# [Task description]
In the records below, find the line containing "Data zakończenia: 14.11.2017 ; (124, 682)" and print it and every line after it exactly, through the end. Skip pictures.

[Data entries]
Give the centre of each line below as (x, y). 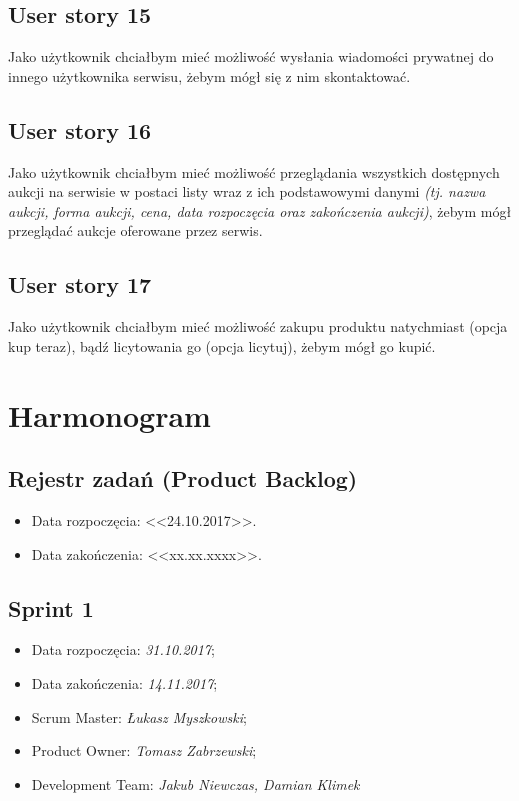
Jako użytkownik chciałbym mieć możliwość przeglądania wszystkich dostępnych (254, 171)
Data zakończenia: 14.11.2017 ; (124, 682)
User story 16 (80, 129)
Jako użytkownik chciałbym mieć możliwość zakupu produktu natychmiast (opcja (258, 326)
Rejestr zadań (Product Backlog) (183, 478)
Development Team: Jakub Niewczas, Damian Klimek (195, 783)
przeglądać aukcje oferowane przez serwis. (135, 230)
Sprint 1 (51, 607)
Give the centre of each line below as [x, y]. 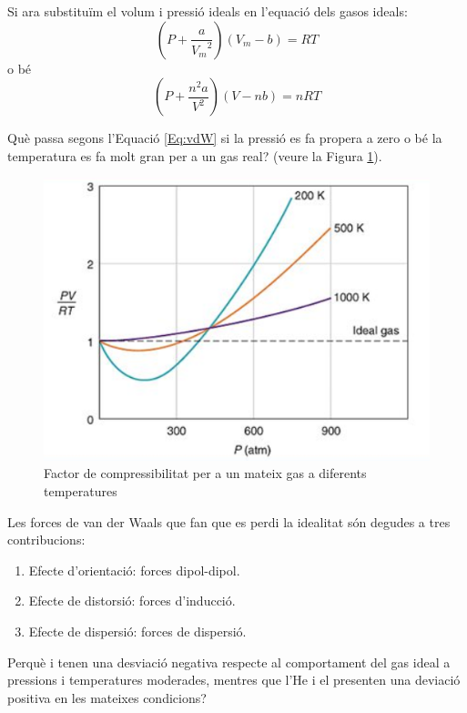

# [Response]
Data zakończenia: 14.11.2017 ; (124, 682)
User story 16 (80, 129)
Jako użytkownik chciałbym mieć możliwość zakupu produktu natychmiast (opcja (258, 326)
Rejestr zadań (Product Backlog) (183, 478)
Development Team: Jakub Niewczas, Damian Klimek (195, 783)
przeglądać aukcje oferowane przez serwis. (135, 230)
Sprint 1 (51, 607)
Give the centre of each line below as [x, y]. 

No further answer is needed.